Dienstleistungswüste Deutschland

- und das ist gut so!

Zugegeben, es ist schon eine Weile her, dass ich das letzte mal in Deutschland eingekauft habe. Daher konnte ich nicht einer verlängerten Teuro-Kaufblockade anschliessen, denn ich ziehe viel zu viel Nutzen aus der starken Währung. Ich bin seit ein paar Monaten in Asien unterwegs, um etwas über den Teil der Welt zu erfahren, aus dem viele unserer günstigen Rohstoffe, Elektroartikel und Klamotten stammen. Bei unserem Studium kann man ganz schnell vergessen, dass hinter all den Maximierungen Dinge stehen, die über Zahlen und griechische Buchstaben weit hinausgehen.

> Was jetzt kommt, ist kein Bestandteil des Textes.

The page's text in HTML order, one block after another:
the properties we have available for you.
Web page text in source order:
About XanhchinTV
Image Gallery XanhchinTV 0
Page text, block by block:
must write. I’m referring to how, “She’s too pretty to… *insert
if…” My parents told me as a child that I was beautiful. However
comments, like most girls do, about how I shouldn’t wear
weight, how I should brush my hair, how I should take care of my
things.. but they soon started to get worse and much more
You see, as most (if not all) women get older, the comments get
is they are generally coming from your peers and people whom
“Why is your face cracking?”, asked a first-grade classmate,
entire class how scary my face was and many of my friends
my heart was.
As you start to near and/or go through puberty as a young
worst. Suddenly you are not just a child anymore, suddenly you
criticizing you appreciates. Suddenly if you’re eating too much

Ich erinnere mich noch ganz genau an die letzten Besorgungen für meine Reise - es war Deutschland zum Abgewöhnen pur. Sinnlos hier Beispiele zu bringen, ich denke, jeder hat seine eigenen Erfahrungen mit übel gelaunten Angestellten gemacht, bei denen selbst ärztlich verordnetes sechs Stunden tägliches Ego-Shooter-Spielen nicht ausreichen würde, um den Frust abzubauen. Hin und wieder gibt es Ausnahmen: Ausrutscher im alltäglichen Kampf mit der Angst „Achtung! Gefahr! Kunde droht mit Auftrag!“ (das wissen wir alle spätestens seit Statistik). Doch was habe ich von dieser potentiellen Chance, wenn ein Sechser mit Zusatzzahl wahrscheinlicher ist?

Ganz anders werdet ihr vermutlich euren letzten Auslandsurlaub in Erinnerung haben. Im Supermarkt humanoide Tütenpackmaschinen, die sogar lächeln können, sowie viele gut durchdachte Kleinigkeiten mehr - in Amerika und Teilen Europas keine Seltenheit.

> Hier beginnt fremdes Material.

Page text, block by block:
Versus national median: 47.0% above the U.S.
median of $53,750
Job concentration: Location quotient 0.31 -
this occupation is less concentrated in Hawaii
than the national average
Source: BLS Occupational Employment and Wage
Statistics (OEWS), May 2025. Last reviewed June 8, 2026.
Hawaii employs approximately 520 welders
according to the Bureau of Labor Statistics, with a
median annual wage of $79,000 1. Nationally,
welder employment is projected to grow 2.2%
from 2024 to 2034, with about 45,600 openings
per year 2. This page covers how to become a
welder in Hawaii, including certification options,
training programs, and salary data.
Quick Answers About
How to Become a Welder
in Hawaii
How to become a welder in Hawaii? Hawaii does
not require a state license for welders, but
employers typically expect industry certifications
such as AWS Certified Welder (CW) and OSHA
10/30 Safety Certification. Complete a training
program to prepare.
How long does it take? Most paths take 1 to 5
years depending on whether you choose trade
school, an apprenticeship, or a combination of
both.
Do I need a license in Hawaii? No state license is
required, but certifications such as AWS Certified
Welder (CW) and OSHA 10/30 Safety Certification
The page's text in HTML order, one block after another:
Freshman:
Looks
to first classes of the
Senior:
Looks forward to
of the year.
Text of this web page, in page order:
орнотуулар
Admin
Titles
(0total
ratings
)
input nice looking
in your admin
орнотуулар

Allerdings noch extremer ist es in den Schwellenländern. Angestellte von billigen Restaurants, die jeden Kunden mit einer Verbeugung Willkommen heißen und verabschieden, sind da noch die harmlose Variante. Nicht immer kommt man so glimpflich davon. Die Grenze zwischen Betteln und Verkaufen verläuft fließend. Verkäufer, die auf die Knie fallen, nur um einen 10-Cent-Drink an den Mann zu bringen, nagen an mir. Die Selbstaufgabe aller Würde - Tag für Tag.

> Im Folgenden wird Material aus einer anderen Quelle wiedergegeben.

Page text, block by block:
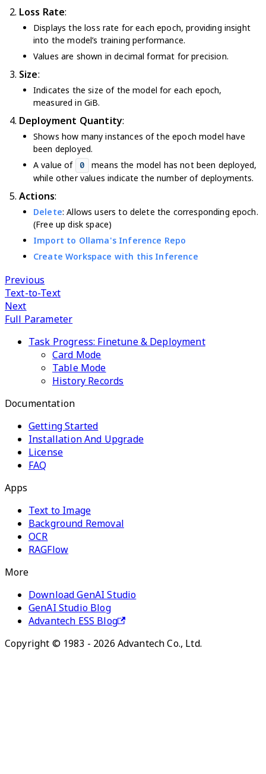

Einwände, dass solche Demütigungen für ein 10-Cent-Produkt dann wohl doch etwas übertrieben sind, stoßen auf Granit. Sicher, mit meinem knapp bemessenen Tagesbudget, das dem Monatslohn eines Einheimischen entspricht, habe ich leicht reden. Und das ist genau der Punkt: Es sind Scheißjobs, keine Frage, und sie kriechen nicht vor mir, sondern vor meinem Geld. Was in Luxushotels als normal angesehen wird, ist hier auch auf dem Straßenmarkt gang und gäbe. Geld lässt sich bedienen, ganz gleich, ob der Charakter des anderen dabei auf der Strecke bleibt. Führt das also dazu, dass je mehr Menschenwürde bestehen bleibt, die Leute weniger bereit sind ihre Individualität durch „Dienen“ aufzugeben? So wird in Ländern, die es sich leisten können, weiterhin nach dem Motto gehandelt: Besser zu pampig, als zu freundlich.

Aber, wenn das der Preis für mehr Menschenwürde ist, dann zahle ich ihn gerne. Und vielleicht kommt ja irgendwann mehr Menschlichkeit hinzu. Doch dafür müssten wir alle gleich sein. Dieser Utopie sind aber wohl schon Viele erlegen. Eventuell handelt es sich ja bei der Minderheit der zuvorkommenden deutschen Verkäufer und Angestellten nicht um verklärte Idealisten, sondern um Menschen, die die Gradwanderung zwischen unfreundlich und unterwürfig beherrschen - mit Absicht nett, weil sie das Wissen um die Welt haben.

Reisen bildet! In diesem Sinne, Heinrich.

HP.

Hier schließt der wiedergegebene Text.